G. Karl Galinsky ’63

G. Karl Galinsky ’63 died on March 9, 2024, in Austin, Texas.

(The following was provided by Dignity Memorial on March 9, 2024:)

Karl Galinsky ’63

February 7, 1942 in Strasbourg, France – March 9, 2024 in Austin, Texas

Karl Galinsky passed away peacefully at home on March 9, 2024.

By any measure, Karl had an amazing journey in this life. He was born during the Second World War in what is now France, and grew up as the son of a professor in postwar Germany. He was the second of four children, and he attended a high school where he studied Latin, Greek, and French.

When he was eighteen years old, he received a scholarship to Bowdoin College in Maine. It was at Bowdoin that he received his A.B. in 1963. He went on to get his M.A. and PhD from Princeton University, and began teaching at the University of Texas in 1966. He taught at UT for over fifty years, garnering many awards for teaching and scholarship including the Max Planck International Research Prize.

Karl was chairman of the Classics Department at UT from 1974 to 1990, where he helped to make the department nationally renowned. He was a visiting professor at Tulane University, the University of La Plata in Argentina, and the Universities of Mainz and Bochum in Germany.

Karl was the author of several books, including Augustan Culture and Augustus: Introduction to the Life of an Emperor. He also edited several books, including most recently Cultural Memories in the Roman Empire and Memory in Ancient Rome and Early Christianity.

In addition to his academic accomplishments, Karl loved teaching in all its forms, from large undergraduate classes to advising and mentoring PhD. students. His passion was infectious, and he inspired and influenced countless students during his many years of teaching.

He loved traveling and languages. He had several stints of living in Rome and returned there often. It was in Italy that he developed his love for Italian food, cappuccino, and Prosecco. In addition to Italy, he lived in Germany for half the year between 2009 and 2013. He traveled and lectured widely over the years, both domestically and internationally. He particularly enjoyed his trips to New Zealand and Argentina.

He loved sports, and was an avid fan of UT football and basketball, the Dallas Cowboys, the Houston Astros, the San Antonio Spurs, and the soccer team from his hometown of Mainz, Germany. He shared his enthusiasm with his family, taking his sons and grandson on sports-watching trips from Houston to London.

Karl was devoted to his children and grandchildren. He shared with us his love of travel, taking them to Europe multiple times, and never hesitated to visit no matter where they lived. He kept in touch regularly, and was always there to support and guide us. His love for his family is evident in his home, where photos of children and grandchildren adorn nearly every room.

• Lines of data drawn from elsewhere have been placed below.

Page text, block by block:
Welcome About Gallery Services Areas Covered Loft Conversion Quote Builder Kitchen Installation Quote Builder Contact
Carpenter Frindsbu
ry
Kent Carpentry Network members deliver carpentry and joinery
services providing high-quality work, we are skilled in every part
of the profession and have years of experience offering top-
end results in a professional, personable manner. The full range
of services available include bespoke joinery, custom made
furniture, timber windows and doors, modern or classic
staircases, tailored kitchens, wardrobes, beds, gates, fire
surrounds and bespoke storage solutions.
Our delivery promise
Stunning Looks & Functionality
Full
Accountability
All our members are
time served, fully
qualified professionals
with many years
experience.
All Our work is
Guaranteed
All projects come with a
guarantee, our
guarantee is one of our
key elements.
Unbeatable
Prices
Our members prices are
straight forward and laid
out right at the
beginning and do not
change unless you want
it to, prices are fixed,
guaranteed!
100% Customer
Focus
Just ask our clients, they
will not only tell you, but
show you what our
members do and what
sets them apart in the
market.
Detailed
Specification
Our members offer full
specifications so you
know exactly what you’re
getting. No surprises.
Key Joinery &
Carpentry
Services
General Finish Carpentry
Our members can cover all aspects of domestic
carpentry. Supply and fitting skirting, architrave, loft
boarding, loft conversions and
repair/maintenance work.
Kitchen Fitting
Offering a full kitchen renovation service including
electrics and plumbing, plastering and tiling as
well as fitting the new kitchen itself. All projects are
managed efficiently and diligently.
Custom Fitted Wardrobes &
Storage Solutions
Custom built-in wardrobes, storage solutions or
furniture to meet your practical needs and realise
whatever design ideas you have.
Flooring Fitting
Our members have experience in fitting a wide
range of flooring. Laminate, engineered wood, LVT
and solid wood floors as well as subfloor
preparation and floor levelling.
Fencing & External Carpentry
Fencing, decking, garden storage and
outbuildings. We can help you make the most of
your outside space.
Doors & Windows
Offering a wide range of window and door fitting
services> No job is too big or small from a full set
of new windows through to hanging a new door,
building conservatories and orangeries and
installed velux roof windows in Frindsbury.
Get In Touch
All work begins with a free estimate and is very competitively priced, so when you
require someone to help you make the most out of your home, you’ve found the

He was a big presence in so many people’s lives, even as he battled cancer the last five years. His hopefulness, positivity, and bravery in confronting his illness were typical of the way he lived his life, and he will be greatly missed.

He is survived by his sister, Teresa, and his brother, Christoph, his sons, Bob and John, his son-in-law, Matt Cawood, his grandchildren Alex, Zoe and Nicholas, and their mother, Christine Lenschow.